For MA Fat Woman: Agent or Editor?

>> Tuesday, June 23, 2009


MA Fat Woman asked: I'm been shopping around trying to get an agent to represent me and my proposed MA Fat Woman book, should I continue that or try what you are doing, perhaps to find an editor? What do the cards say?

There's an element of uncertainty in every question like this. Some people are successful without the "middle-man," many people aren't. But that's true of those with an agent as well.

I don't write non-fiction and I know the markets are different. I'm also unpublished (at least with books), so I'd take anything I say with a grain of salt. I urge you to get advice with some of the folks down at Agent Query or Writing World or Writer's Digest. I'm a relative amateur.

I think there is a distinct advantage, when trying to sell an idea or a finished work, to having an agent. Publishers tend to see you as prescreened. Some editors won't even look at unagented work, so you have more options. But there are still editors out there that will look at unagented work, or so I've heard. Marketing is sadly not my strong suit.

I will ask the cards for their opinion, though. Since this is a specific question, I'm changing things a bit.

Where you are now - 0 The Fool - Don't be fooled by the name. This card is all about beginnings, naivete rather than stupidity, innocence, great potential. It's a card that talks about taking chances and making changes, starting off on an adventure. Really, a propitious card.

Best course of action - Coins VIII - Coins VIII is all about craftsmanship and skill, building your work effectively. It also clarifies with leadership and career knowledge. What this argues to me is that searching for an agent is a good course for you, not only for their expertise in marketing but to provide you with the tools you'll need to write your best book.

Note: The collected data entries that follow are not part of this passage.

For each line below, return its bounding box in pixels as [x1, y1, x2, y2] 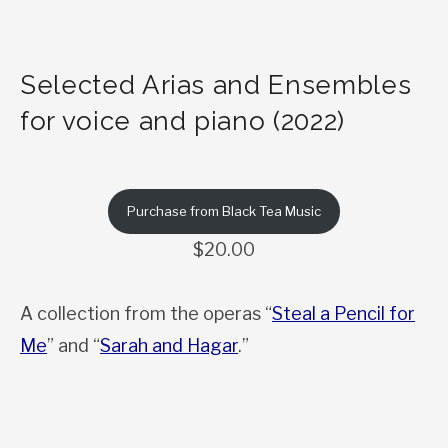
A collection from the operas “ [20, 302, 272, 324]
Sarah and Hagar [100, 334, 238, 356]
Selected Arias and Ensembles [20, 70, 412, 101]
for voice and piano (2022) [20, 106, 345, 137]
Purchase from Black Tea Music [127, 202, 321, 219]
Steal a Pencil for [272, 302, 415, 324]

End Result - Wands III - trade negotiations, agreement, travel, contracts. Clearly, the cards are thinking this path is the path that is most likely to lead you to what you seek. It's a path you're already on.

Ironically it mirrors my own advice (that should be taken with a grain of salt, remember) - keep looking for an agent, use reputable information and, when you find one, you'll have your best possible chance of success.

4 comments:

  • Aron Sora
     

    I'm also unknowledgeable about this, but maybe you could publish it on the kindle yourself. If you have success, you can prove to a publishing company that your book is worth it.

  • JD at I Do Things
     

    I agree with Stephanie. Editors tend to ignore unsolicited manuscripts unless they know you or know someone who knows someone who knows you . . .etc. But take that with a grain of salt too. I've not had any luck yet getting my stuff published.

  • flit
     

    One of the things that we've talked about in class is that in some cases, given effective marketing (which authors are mostly required to do these days anyway), authors are making far more income by publishing on places like LuLu.com than they are through more traditional publishers. They keep a much larger share of the income that way.

  • MA Fat Woman
     

    Thanks for the information and the reading!